En 2010, Arnaud et Ségolène travaillent tous les deux chez Manutan. Elle est en charge de la communication interne. Lui, d’un gros projet immobilier. Quand le DG leur confie la mission d’impulser une démarche en interne de développement durable, ils constatent que, au-delà de ce qui est déjà engagé en matière d’économies (impressions, consommation électrique, frais de transport…), rien n’est fait pour l’ancrage territorial et la responsabilité sociétale. Ils proposent alors aux salariés de poser une journée pour faire un projet utile à une association.

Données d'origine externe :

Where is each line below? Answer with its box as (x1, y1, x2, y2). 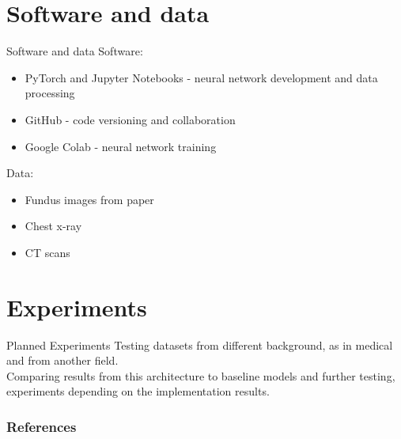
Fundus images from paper (25, 191, 154, 207)
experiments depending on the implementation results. (6, 383, 270, 399)
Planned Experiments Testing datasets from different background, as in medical (6, 336, 393, 353)
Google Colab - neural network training (25, 138, 217, 154)
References (6, 416, 77, 436)
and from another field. (6, 352, 119, 369)
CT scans (25, 244, 70, 260)
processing (25, 85, 75, 101)
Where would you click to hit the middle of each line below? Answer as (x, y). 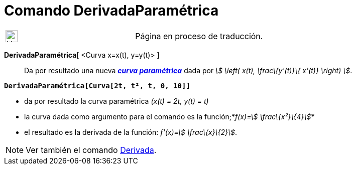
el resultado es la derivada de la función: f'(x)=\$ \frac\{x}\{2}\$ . (131, 132)
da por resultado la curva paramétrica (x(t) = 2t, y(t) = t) (116, 101)
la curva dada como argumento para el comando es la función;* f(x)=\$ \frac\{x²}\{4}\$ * (169, 116)
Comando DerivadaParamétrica (111, 11)
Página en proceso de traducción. (199, 36)
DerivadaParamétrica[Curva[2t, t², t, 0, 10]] (97, 86)
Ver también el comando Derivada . (91, 150)
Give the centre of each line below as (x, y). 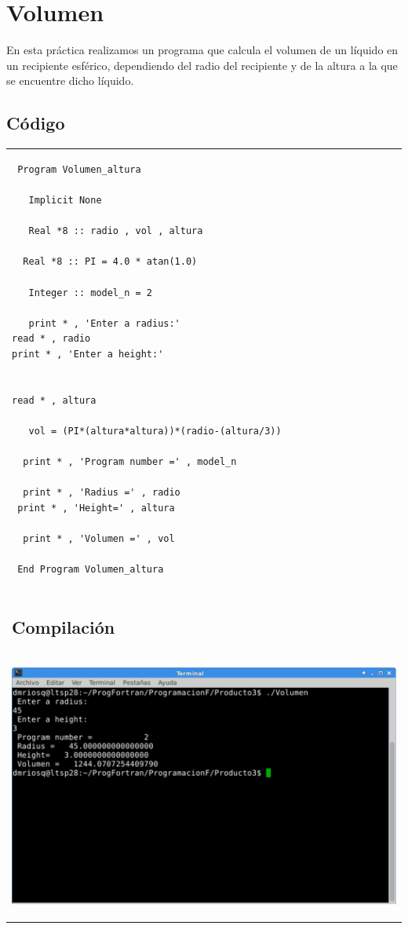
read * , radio (51, 339)
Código (36, 123)
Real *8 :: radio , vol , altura (116, 231)
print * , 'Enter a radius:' (104, 323)
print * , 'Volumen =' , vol (99, 539)
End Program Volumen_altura (91, 570)
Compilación (64, 626)
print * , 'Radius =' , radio (102, 493)
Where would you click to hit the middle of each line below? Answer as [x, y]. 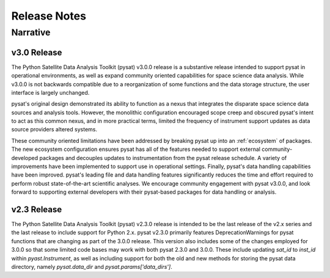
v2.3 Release [37, 210]
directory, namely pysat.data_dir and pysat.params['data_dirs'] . [92, 267]
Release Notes [49, 16]
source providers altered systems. [54, 130]
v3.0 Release [37, 52]
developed [25, 158]
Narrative [31, 32]
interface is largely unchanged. [50, 92]

« Nous avons eu la naïveté de croire qu’il serait simple de trouver une association qui ait besoin de nous ». Cela n’a pas été du tout le cas. Il leur faut engager des démarches à la mairie, contacter les associations implantées localement… « Une seule nous a répondu ». Il s’agit de la Maison de la solidarité qui propose un accueil de jour avec soins médicaux, repas, possibilité de se reposer. La directrice leur donne rendez-vous en avouant ne pas savoir sur quoi cela peut déboucher. « Je n’ai pas de photocopies à faire ». Arnaud et Ségolène la rencontrent, visitent les lieux et ce n’est qu’à la fin de cette visite que l’idée survient. Le potager attenant aux locaux de l’association qui devrait servir à dynamiser et nourrir les bénéficiaires ne remplit qu’une de ses missions puisque le jardin est ouvert et les légumes subtilisés avant d’être récoltés. Le contrat est passé : Manutan fournira les clôtures, les salariés volontaires les poseront. Deux semaines après, 15 issus de tous les services et autant de bénéficiaires de l’association remontent leurs manches et passent la journée ensemble à monter la clôture.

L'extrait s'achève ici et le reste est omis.